Polyfunctional spacers that may be used in the present invention include polycarboxylic acids, polyamines, poly(carboxy/amino) compounds (ie compounds having a multiplicity of carboxyl and amino groups), polyalcohols, polyketones, polyaldehydes, and polyesters.

Polycarboxylic acids or polyamine spacers are preferred, more preferably dicarboxylic acids or diamines.

Polycarboxylic acids include citric acid and polyacrylic acid.

Preferred spacers are bifunctional spacers, particularly homobifunctional spacers.

Polyamines include poly(lysine) and chitosan

Particularly preferred spacers are dicarboxylic acids.

The dicarboxylic acid spacer is most preferably an alkylene dicarboxylic acid, particularly a straight-chain alkylene dicarboxylic acid molecule of the formula:

HOOC(CH₂)_nCOOH

in which n is from 1 to about 20. Preferably n is from 2 to 12, more preferably from 3 to 8.
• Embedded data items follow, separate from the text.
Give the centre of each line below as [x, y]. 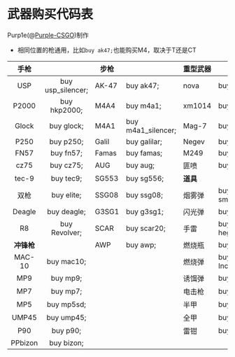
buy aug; [140, 165]
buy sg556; [145, 178]
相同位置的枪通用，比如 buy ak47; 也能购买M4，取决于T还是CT [107, 50]
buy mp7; [66, 291]
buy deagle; [66, 211]
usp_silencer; [66, 90]
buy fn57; [66, 153]
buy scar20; [145, 228]
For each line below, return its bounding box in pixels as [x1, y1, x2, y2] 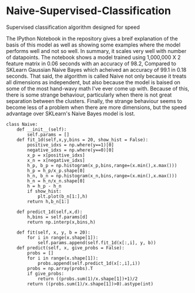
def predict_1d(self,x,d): [16, 209, 83, 215]
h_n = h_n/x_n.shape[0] [27, 178, 85, 184]
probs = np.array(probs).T [27, 265, 93, 271]
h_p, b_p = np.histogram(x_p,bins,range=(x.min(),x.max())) [27, 162, 177, 168]
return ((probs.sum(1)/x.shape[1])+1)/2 [37, 275, 138, 282]
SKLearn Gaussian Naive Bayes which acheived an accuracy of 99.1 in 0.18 [6, 66, 187, 73]
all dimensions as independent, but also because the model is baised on [6, 78, 181, 86]
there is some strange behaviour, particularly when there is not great [6, 91, 172, 98]
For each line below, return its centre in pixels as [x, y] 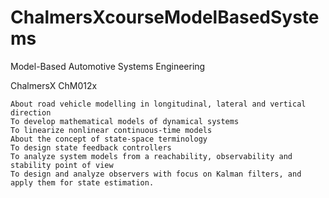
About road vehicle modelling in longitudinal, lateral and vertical [158, 104]
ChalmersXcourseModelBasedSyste [165, 17]
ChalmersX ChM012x [54, 85]
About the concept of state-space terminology [109, 139]
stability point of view [62, 165]
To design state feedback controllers [91, 147]
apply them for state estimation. [82, 182]
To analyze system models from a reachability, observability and [151, 156]
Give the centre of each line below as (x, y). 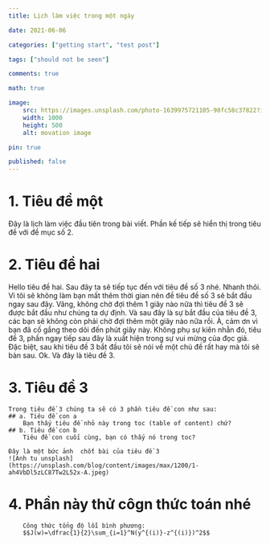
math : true (27, 88)
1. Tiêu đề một (56, 201)
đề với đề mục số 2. (41, 232)
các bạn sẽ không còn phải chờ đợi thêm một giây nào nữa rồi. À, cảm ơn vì (133, 321)
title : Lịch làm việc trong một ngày (72, 16)
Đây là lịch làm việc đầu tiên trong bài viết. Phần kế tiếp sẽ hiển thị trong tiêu (135, 224)
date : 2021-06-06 (37, 30)
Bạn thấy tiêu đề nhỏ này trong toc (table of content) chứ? (127, 423)
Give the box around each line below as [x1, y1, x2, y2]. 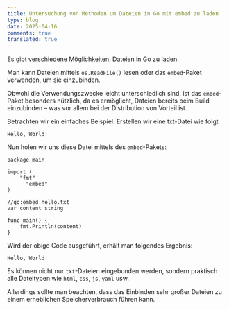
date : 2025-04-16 [7, 23, 58, 30]
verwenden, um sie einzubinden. [7, 76, 101, 84]
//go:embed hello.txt [7, 199, 70, 206]
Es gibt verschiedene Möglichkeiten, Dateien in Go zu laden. [7, 55, 179, 63]
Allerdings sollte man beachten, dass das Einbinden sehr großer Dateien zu [7, 288, 222, 296]
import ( [7, 169, 33, 175]
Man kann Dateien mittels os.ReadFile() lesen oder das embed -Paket [7, 69, 203, 77]
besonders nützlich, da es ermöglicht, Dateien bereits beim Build [24, 96, 210, 105]
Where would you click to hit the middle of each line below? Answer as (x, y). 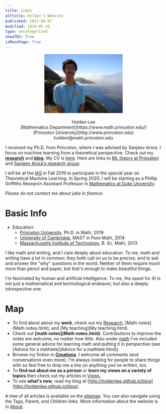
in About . (14, 407)
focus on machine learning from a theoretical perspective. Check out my (79, 152)
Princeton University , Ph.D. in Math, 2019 (62, 232)
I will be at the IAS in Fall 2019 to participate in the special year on (72, 173)
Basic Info (26, 213)
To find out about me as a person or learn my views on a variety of (82, 370)
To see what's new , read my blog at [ (51, 381)
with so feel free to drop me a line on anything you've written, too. (80, 365)
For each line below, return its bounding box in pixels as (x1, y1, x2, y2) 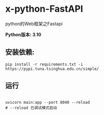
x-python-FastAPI (5, 3, 83, 15)
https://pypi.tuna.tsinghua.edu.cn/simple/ (5, 66, 99, 72)
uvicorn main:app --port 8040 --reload (5, 100, 90, 105)
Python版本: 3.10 (5, 31, 42, 37)
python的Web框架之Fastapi (5, 20, 63, 27)
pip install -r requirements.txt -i (5, 62, 83, 67)
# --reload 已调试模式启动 (5, 105, 57, 110)
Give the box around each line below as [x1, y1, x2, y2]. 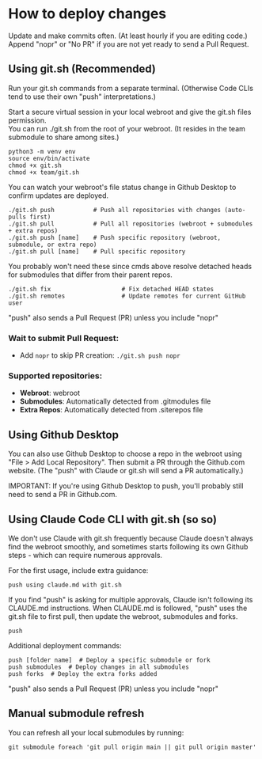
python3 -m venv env [8, 147, 77, 155]
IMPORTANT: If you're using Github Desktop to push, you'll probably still [8, 481, 244, 491]
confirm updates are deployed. [8, 191, 109, 200]
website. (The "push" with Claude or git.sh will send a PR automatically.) [8, 466, 244, 476]
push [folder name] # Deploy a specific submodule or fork [8, 656, 211, 664]
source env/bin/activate [8, 154, 90, 162]
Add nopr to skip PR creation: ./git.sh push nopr [19, 351, 180, 360]
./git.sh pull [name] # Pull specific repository [8, 247, 186, 256]
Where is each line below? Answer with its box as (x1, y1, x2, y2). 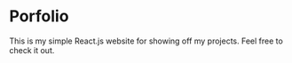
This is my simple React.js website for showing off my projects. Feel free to (9, 35, 284, 46)
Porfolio (9, 6, 69, 27)
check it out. (9, 44, 55, 55)
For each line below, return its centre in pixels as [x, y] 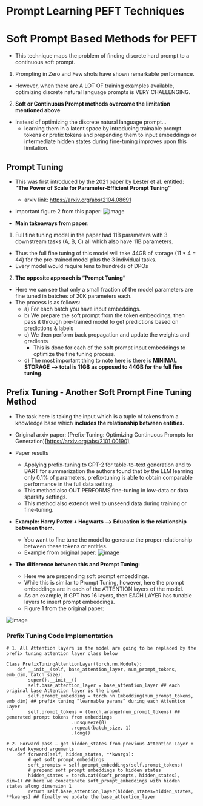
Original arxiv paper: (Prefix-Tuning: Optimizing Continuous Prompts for [104, 434]
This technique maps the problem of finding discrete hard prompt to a [102, 56]
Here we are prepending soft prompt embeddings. [87, 576]
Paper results [32, 452]
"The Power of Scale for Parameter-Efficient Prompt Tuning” [93, 188]
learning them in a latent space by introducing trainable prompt [103, 129]
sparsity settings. [46, 497]
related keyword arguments [40, 749]

Preferred straight-chain alkylene dicarboxylic acid spacers are:

n	Common name	Systematic name	Formula
2	Succinic Acid	Butanedioic Acid	HOOC(CH2)2COOH
3	Glutaric Acid	Pentanedioic Acid	HOOC(CH2)3COOH
4	Adipic Acid	Hexanedioic Acid	HOOC(CH2)4COOH
5	Pimelic Acid	Heptanedioic Acid	HOOC(CH2)5COOH
6	Suberic Acid	Octanedioic Acid	HOOC(CH2)6COOH
7	Azelaic Acid	Nonanedioic Acid	HOOC(CH2)7COOH
8	Sebacic Acid	Decanedioic Acid	HOOC(CH2)8COOH

Straight-chain alkylene dicarboxylic acids are particularly useful spacers because the properties of the resulting protein polymers may be varied simply by varying the length of the alkylene chain. In general, at a fixed protein concentration the gelling time decreases and the polymers become harder, less rubbery and more turbid with increasing dicarboxylic acid chain length. The chemistry is simple, yet a wide range of protein polymer systems may be prepared by adjustment of only a small number of variables. As well as promoting a high degree of control, the properties of the polymers can be anticipated reasonably well from the composition and reaction conditions.

In order to facilitate reaction of the spacers with the protein molecules, it will generally be desirable for the spacer to be activated, ie for the functional groups of the spacer to be converted to groups of greater reactivity towards groups in the protein. Suitable activation chemistries will be familiar to those skilled in the art, and include the formation of active ester groups.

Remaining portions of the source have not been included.